# Where Can I Get A Smaller Screwdriver?!



## GASHEAD (Aug 27, 2009)

Hi All, tried to change the battery on a Bulova Accutron today and the screw is so tiny that even my 1.0mm screwdriver can't do the job. Anyone know the best place to get a cheap screwdriver for all those really teeny weeny screws?

cheers

Lee.


----------



## SEIKO7A38 (Feb 12, 2009)

GASHEAD said:


> Hi All, tried to change the battery on a Bulova Accutron today and the screw is so tiny that even my 1.0mm screwdriver can't do the job.

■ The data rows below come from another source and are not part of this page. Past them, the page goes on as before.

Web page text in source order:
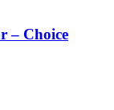
– Choice
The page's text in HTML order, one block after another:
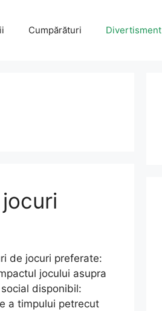
Cumpărături Divertisment
de jocuri preferate:
jocului asupra
disponibil:
a timpului petrecut
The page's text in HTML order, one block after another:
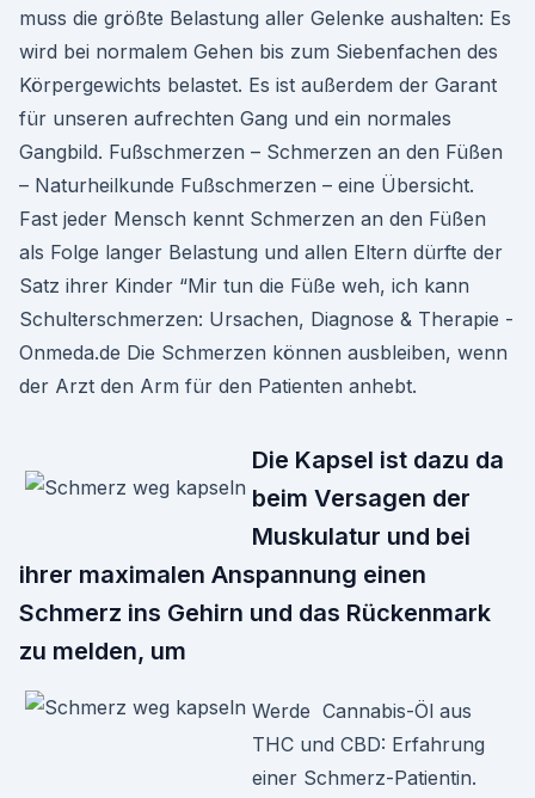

Anyone know the best place to get a cheap screwdriver for all those really teeny weeny screws?
> 
> cheers
> 
> Lee.


Check out eBay item # 270727465318 (0.6mm). You can get a lot cheaper (rubbish), but A*F are good quality. :good:


----------



## GASHEAD (Aug 27, 2009)

Thanks for the tip, much appreciated.


----------



## Silver Hawk (Dec 2, 2003)

Lee, are you sure you're undoing the correct screw? A 0.6mm (pink) screwdriver is far too small for a battery change on any Accutron. Your 1.0mm (black) should be fine and I usually use a 1.4mm (grey).


----------